**Activity**
A single stretch of the material below is to be transcribed exactly, starting at the line with "stages of the" and ending after the line with "decisions into account".

**Exercise input**
=-=-=
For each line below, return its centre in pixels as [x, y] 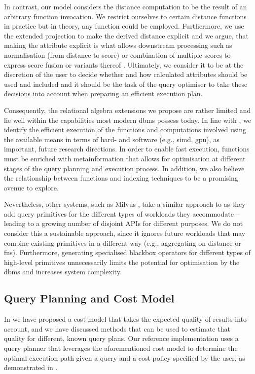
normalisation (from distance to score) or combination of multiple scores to [117, 55]
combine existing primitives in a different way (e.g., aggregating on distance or [123, 243]
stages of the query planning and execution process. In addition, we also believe [124, 168]
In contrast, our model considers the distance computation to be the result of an [126, 6]
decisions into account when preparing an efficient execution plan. [103, 93]
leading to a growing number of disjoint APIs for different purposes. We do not [124, 223]
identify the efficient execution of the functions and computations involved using [125, 130]
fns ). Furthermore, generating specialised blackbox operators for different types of [127, 252]
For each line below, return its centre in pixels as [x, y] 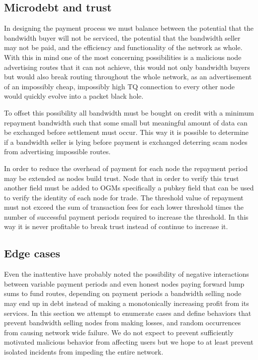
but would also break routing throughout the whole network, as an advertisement [128, 77]
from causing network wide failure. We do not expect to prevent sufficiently [119, 332]
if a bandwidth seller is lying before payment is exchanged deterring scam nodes [126, 142]
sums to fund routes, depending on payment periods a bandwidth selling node [123, 293]
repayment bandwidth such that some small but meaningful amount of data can [126, 122]
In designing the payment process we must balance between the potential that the [129, 28]
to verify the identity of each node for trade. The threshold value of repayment [124, 197]
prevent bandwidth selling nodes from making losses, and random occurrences [123, 323]
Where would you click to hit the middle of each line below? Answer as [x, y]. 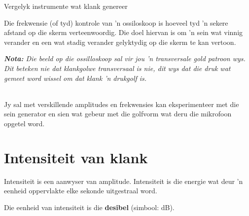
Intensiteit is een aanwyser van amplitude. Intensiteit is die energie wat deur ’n [124, 181]
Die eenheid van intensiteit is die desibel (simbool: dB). [89, 207]
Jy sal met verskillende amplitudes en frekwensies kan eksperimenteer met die [122, 104]
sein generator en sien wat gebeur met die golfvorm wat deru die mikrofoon [118, 114]
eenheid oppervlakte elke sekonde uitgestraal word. [81, 191]
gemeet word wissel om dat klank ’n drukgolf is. [75, 78]
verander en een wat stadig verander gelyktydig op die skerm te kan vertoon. [120, 42]
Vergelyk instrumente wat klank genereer [66, 6]
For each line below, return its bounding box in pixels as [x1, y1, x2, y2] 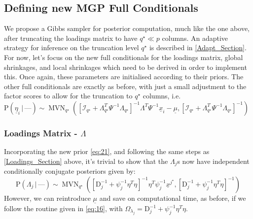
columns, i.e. [143, 91, 181, 101]
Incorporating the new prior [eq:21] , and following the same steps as [4, 146, 210, 156]
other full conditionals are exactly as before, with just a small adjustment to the [4, 81, 247, 91]
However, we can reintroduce [4, 192, 91, 203]
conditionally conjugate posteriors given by [4, 166, 134, 176]
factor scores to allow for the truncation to [4, 91, 133, 101]
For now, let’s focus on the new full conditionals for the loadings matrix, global [4, 52, 243, 62]
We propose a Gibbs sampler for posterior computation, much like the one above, [4, 23, 250, 33]
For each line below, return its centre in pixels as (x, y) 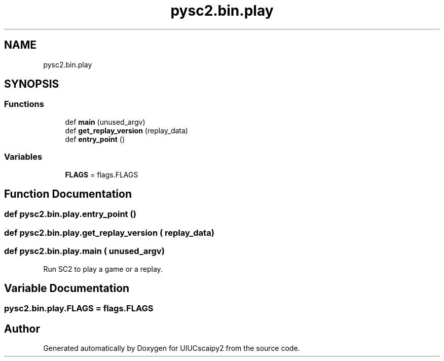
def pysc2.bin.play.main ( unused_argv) (84, 251)
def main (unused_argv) (105, 122)
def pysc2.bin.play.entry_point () (70, 214)
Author (22, 329)
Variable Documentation (67, 288)
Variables (23, 157)
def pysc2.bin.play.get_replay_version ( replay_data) (109, 232)
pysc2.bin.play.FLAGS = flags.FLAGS (79, 309)
=-=-=
**Final answer**
stages of the query planning and execution process. In addition, we also believe [124, 168]
In contrast, our model considers the distance computation to be the result of an [126, 6]
decisions into account when preparing an efficient execution plan. [103, 93]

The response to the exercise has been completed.